For this exercise, please transcribe exactly and only the lines from the one containing "September 2025" through the end of the material, both ends included, without pictures.

— Data extract —

====

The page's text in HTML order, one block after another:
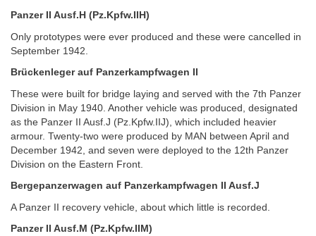
Panzer II Ausf.H (Pz.Kpfw.IIH)
Only prototypes were ever produced and these were cancelled in
September 1942.
Brückenleger auf Panzerkampfwagen II
These were built for bridge laying and served with the 7th Panzer
Division in May 1940. Another vehicle was produced, designated
as the Panzer II Ausf.J (Pz.Kpfw.IIJ), which included heavier
armour. Twenty-two were produced by MAN between April and
December 1942, and seven were deployed to the 12th Panzer
Division on the Eastern Front.
Bergepanzerwagen auf Panzerkampfwagen II Ausf.J
A Panzer II recovery vehicle, about which little is recorded.
Panzer II Ausf.M (Pz.Kpfw.IIM)
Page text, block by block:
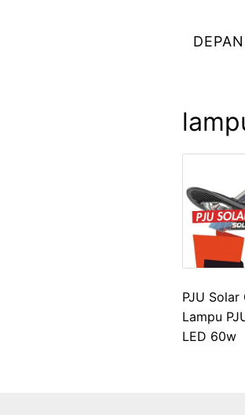
DEPAN
PJU
Lampu
LED 60w
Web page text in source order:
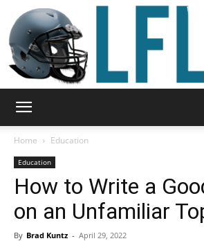
Sport
Home Education
Education
How to Write a
on an Unfamiliar
By Brad Kuntz - April 29, 2022
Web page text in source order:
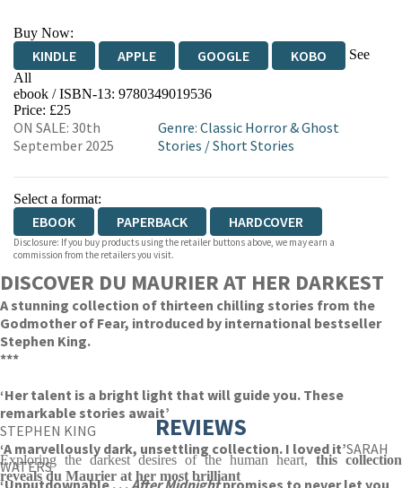
Buy Now:
KINDLE APPLE GOOGLE KOBO
See
All
EBOOKS.COM BOOKSHOP.ORG
ebook / ISBN-13: 9780349019536
Price: £25
ON SALE: 30th
September 2025
Genre: Classic Horror & Ghost
Stories /Short Stories
Select a format:
EBOOK PAPERBACK HARDCOVER
Disclosure: If you buy products using the retailer buttons above, we may earn a
commission from the retailers you visit.
DISCOVER DU MAURIER AT HER DARKEST
A stunning collection of thirteen chilling stories from the
Godmother of Fear, introduced by international bestseller
Stephen King.
***
‘Her talent is a bright light that will guide you. These
remarkable stories await’
STEPHEN KING
‘A marvellously dark, unsettling collection. I loved it’SARAH
WATERS
‘Unputdownable . . .After Midnightpromises to never let you
REVIEWS
Exploring the darkest desires of the human heart, this collection
reveals du Maurier at her most brilliant
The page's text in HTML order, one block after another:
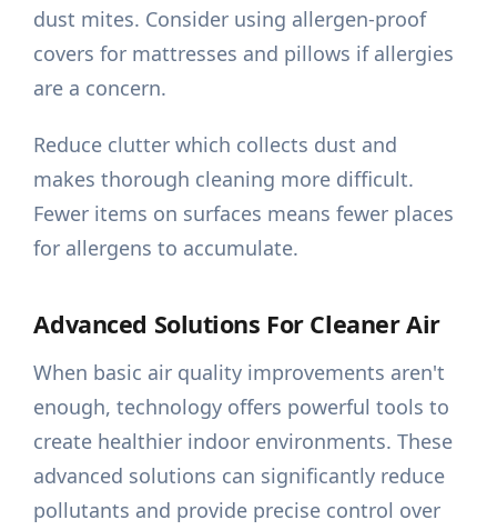
dust mites. Consider using allergen-proof
covers for mattresses and pillows if allergies
are a concern.
Reduce clutter which collects dust and
makes thorough cleaning more difficult.
Fewer items on surfaces means fewer places
for allergens to accumulate.
Advanced Solutions For Cleaner Air
When basic air quality improvements aren't
enough, technology offers powerful tools to
create healthier indoor environments. These
advanced solutions can significantly reduce
pollutants and provide precise control over
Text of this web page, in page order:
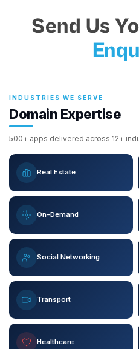
Send Us
INDUSTRIES WE SERVE
Domain Expertise
500+ apps delivered across 12+
Real Estate
On-Demand
Social Networking
Transport
Healthcare
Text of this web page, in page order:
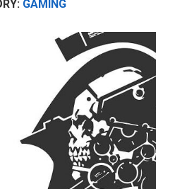
GAMING

====

— Written response —
September 2025
Genre: Classic Horror & Ghost
Stories /Short Stories
Select a format:
EBOOK PAPERBACK HARDCOVER
Disclosure: If you buy products using the retailer buttons above, we may earn a
commission from the retailers you visit.
DISCOVER DU MAURIER AT HER DARKEST
A stunning collection of thirteen chilling stories from the
Godmother of Fear, introduced by international bestseller
Stephen King.
***
‘Her talent is a bright light that will guide you. These
remarkable stories await’
STEPHEN KING
‘A marvellously dark, unsettling collection. I loved it’SARAH
WATERS
‘Unputdownable . . .After Midnightpromises to never let you
REVIEWS
Exploring the darkest desires of the human heart, this collection
reveals du Maurier at her most brilliant
The page's text in HTML order, one block after another:
dust mites. Consider using allergen-proof
covers for mattresses and pillows if allergies
are a concern.
Reduce clutter which collects dust and
makes thorough cleaning more difficult.
Fewer items on surfaces means fewer places
for allergens to accumulate.
Advanced Solutions For Cleaner Air
When basic air quality improvements aren't
enough, technology offers powerful tools to
create healthier indoor environments. These
advanced solutions can significantly reduce
pollutants and provide precise control over
Text of this web page, in page order:
Send Us
INDUSTRIES WE SERVE
Domain Expertise
500+ apps delivered across 12+
Real Estate
On-Demand
Social Networking
Transport
Healthcare
Text of this web page, in page order:
GAMING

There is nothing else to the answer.